- [Exercise directions] Copy out exactly the lines spanning the line with "For each line" to the line with "3300 XL 5/8mm (54, 126, 134, 139)", inclusive, from the data underneath, with no pictures.

- [Records to use]
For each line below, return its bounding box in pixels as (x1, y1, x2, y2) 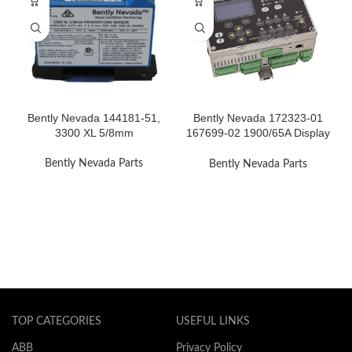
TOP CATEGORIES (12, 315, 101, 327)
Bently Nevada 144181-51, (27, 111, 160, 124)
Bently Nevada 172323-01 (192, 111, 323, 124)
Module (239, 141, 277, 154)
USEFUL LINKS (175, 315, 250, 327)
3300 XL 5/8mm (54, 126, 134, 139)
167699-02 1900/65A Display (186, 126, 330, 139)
---
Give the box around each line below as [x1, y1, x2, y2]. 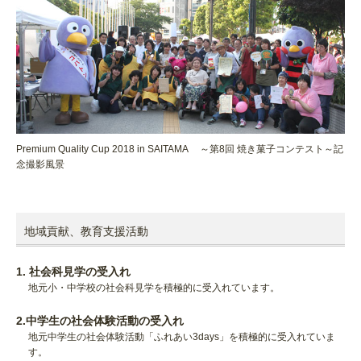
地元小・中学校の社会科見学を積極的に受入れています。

- [Written response]
For each line below, return its bounding box in pixels as (x1, y1, x2, y2) 
TOP CATEGORIES (12, 315, 101, 327)
Bently Nevada 144181-51, (27, 111, 160, 124)
Bently Nevada 172323-01 (192, 111, 323, 124)
Module (239, 141, 277, 154)
USEFUL LINKS (175, 315, 250, 327)
3300 XL 5/8mm (54, 126, 134, 139)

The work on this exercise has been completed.